We batch-encode chunks with a bi-encoder like BGE or E5, and store vectors in a partitioned HNSW index — one partition per collection to keep graphs small and queries fast. We also maintain BM25 for hybrid retrieval.
Interviewer: Walk me through the query path.
Candidate: Embed the query with the same bi-encoder. Run ANN top-20 inside the right partition and BM25 top-20, fuse with reciprocal rank fusion. Apply ACL filtering — I would post-filter with over-fetch unless the vector database supports efficient metadata filters native to HNSW. Then re-rank the union with a cross-encoder down to top-5. Build a prompt listing those five passages with numeric labels, and ask the LLM to answer with [1]…[5] citations. A citation extractor maps those back to pages and document IDs; optionally NLI checks critical claims.
Interviewer: Why hybrid retrieval for PDFs specifically?
Candidate: Dense retrieval handles paraphrases and concepts — useful when users do not remember exact wording. But PDFs often contain SKU codes, legal cites, model numbers, and acronyms where exact token match still wins. BM25 also helps when embeddings under-represent rare strings. Hybrid typically improves recall compared to either alone.
Interviewer: How do you handle a question that combines two documents?
Candidate: I would add a lightweight query classifier. If the question is comparative or explicitly references multiple time periods or products, an LLM or rules produce sub-queries. Each sub-query retrieves in parallel; we deduplicate chunks, merge with RRF, then cross-encoder re-rank globally once so the LLM sees the single best five-passage context. If we still see low scores, we widen K or ask a clarifying question.
Interviewer: Incremental updates?
Candidate: Every document version gets a stable document_id with monotonic version. On update, the worker lists existing chunk_ids for that doc, deletes them from vector and BM25 stores, then upserts new chunks and embeddings in one logical transaction or with idempotent retries. Deletes tombstone the document and an async job ensures all indexes purge related chunk IDs — vector, sparse, metadata — to avoid orphans.

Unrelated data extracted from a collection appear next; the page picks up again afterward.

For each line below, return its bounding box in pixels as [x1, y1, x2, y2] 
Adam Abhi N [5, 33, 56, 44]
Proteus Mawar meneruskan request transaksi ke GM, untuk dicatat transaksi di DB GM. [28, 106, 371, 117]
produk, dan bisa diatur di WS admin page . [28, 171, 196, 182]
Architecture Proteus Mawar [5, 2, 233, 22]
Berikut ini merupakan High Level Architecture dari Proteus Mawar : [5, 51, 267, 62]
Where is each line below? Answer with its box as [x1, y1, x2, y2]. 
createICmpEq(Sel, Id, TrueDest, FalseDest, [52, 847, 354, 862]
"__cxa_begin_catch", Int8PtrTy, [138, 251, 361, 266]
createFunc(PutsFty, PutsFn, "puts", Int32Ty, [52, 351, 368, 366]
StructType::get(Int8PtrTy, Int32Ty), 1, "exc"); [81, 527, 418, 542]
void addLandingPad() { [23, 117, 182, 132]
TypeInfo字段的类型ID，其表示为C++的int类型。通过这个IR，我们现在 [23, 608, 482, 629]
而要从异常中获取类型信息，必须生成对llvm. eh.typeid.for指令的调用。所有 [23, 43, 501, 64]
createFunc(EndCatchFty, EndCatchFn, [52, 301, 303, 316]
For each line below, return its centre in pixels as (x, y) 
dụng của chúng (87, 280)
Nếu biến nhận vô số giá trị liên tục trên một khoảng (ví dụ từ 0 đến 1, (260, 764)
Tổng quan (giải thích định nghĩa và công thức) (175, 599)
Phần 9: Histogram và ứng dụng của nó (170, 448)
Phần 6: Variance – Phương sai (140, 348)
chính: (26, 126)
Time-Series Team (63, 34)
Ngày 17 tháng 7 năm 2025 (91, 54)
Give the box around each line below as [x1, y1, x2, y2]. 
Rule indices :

Interviewer: Tables and images?
Candidate: Tables: extract as Markdown/HTML per table, chunk separately from prose, maybe row-sliced chunks for very wide tables. Images: default path is VLM captions stored as text chunks linked to figure IDs; for numeric chart Q&A I would push for structured extraction because captions alone can be unreliable.
Interviewer: How would you test quality?
Candidate: Offline golden sets with labeled relevant passages for recall@K and MRR. Online: sample answers for groundedness checks, track citation validity, and monitor abstention rate when scores are low. Separate dashboards for ingest errors and OCR escalation to catch corpus issues early.

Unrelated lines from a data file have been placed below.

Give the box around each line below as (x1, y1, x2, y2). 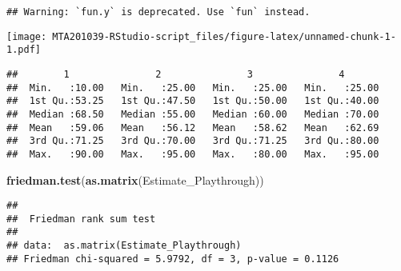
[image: (6, 30, 47, 42)
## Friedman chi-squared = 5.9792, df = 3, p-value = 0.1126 (6, 253, 339, 265)
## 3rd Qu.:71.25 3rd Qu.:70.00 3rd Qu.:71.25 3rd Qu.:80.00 (6, 135, 379, 147)
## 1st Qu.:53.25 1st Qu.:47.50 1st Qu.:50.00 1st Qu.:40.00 (6, 95, 379, 107)
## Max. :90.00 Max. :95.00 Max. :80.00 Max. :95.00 (6, 148, 379, 160)
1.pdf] (6, 44, 41, 56)
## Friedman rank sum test (6, 213, 156, 225)
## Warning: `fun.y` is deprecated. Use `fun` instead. (6, 6, 311, 18)
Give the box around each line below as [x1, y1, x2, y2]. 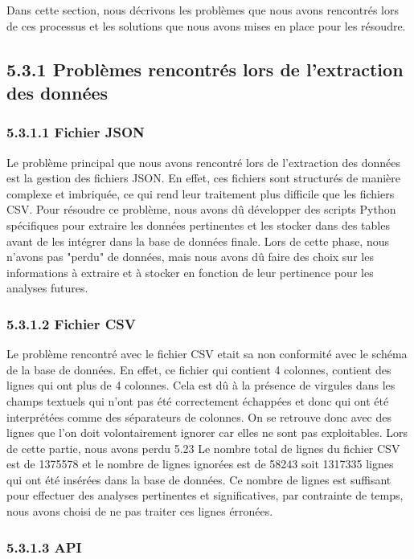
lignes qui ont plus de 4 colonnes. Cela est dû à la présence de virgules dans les [6, 377, 396, 394]
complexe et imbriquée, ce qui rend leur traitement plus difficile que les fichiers [6, 185, 395, 202]
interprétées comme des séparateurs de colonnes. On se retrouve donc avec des [6, 408, 392, 425]
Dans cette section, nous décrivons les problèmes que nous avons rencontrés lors [6, 2, 399, 18]
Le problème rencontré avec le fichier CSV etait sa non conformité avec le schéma [6, 345, 408, 362]
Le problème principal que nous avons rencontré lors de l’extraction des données [6, 153, 401, 170]
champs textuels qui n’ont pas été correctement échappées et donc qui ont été [6, 392, 389, 409]
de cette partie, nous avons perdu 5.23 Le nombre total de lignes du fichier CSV [6, 439, 400, 456]
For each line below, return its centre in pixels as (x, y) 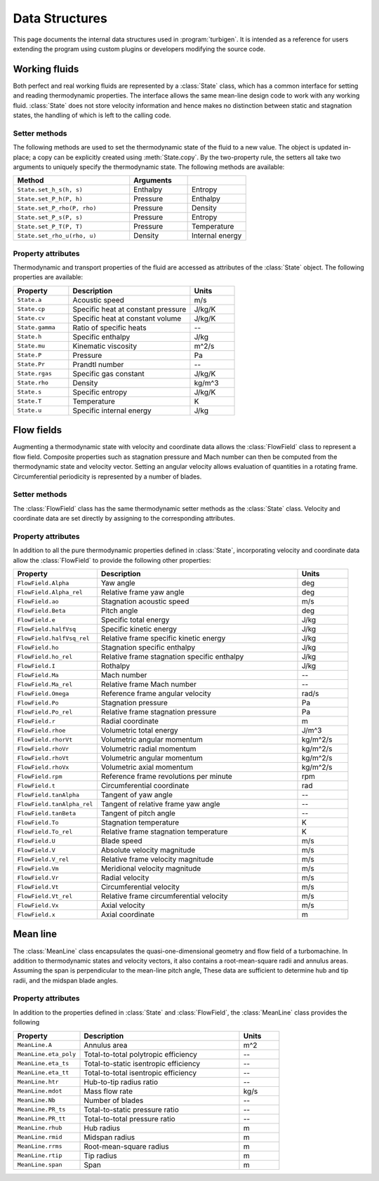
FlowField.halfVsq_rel (54, 638)
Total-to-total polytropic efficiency (141, 1054)
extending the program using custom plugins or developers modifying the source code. (139, 48)
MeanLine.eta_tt (43, 1073)
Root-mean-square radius (126, 1146)
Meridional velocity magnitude (151, 868)
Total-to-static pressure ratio (131, 1109)
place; (22, 157)
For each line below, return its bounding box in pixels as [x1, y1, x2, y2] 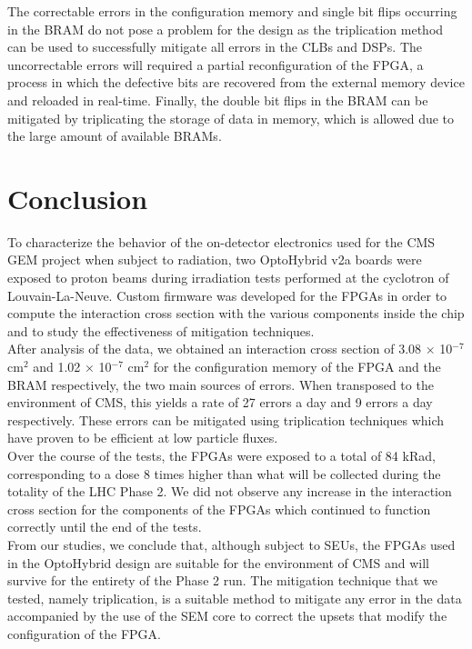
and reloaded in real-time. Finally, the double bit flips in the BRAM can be [7, 90, 428, 109]
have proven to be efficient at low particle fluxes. [7, 428, 278, 447]
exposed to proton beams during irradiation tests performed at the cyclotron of [7, 268, 449, 287]
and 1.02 [33, 357, 81, 376]
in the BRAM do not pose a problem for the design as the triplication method [7, 19, 444, 38]
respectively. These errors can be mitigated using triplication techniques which [7, 410, 445, 429]
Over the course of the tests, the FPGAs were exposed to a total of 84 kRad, [7, 446, 436, 464]
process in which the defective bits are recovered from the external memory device [7, 73, 465, 92]

Interviewer: Sounds good. That wraps this section.
Summary¶
This design delivers citation-grounded Q&A over 10,000+ PDFs by combining: (1) a tiered parsing pipeline (PyMuPDF, Unstructured, OCR, optional VLM) for text, tables, and images; (2) recursive, section-aware chunking with 512 / 50 token settings; (3) bi-encoder embeddings stored in partitioned HNSW vector indexes with rich metadata; (4) hybrid BM25 + dense retrieval, ANN top-20, cross-encoder re-rank to top-5; (5) LLM generation with citation extraction; (6) multi-document query routing via decomposition when needed; (7) incremental reindexing and deletion propagation; and (8) a document management API with an access control layer enforced on the query path. Master the latency budget, index partitioning, and failure modes of PDFs to stand out in a system design interview.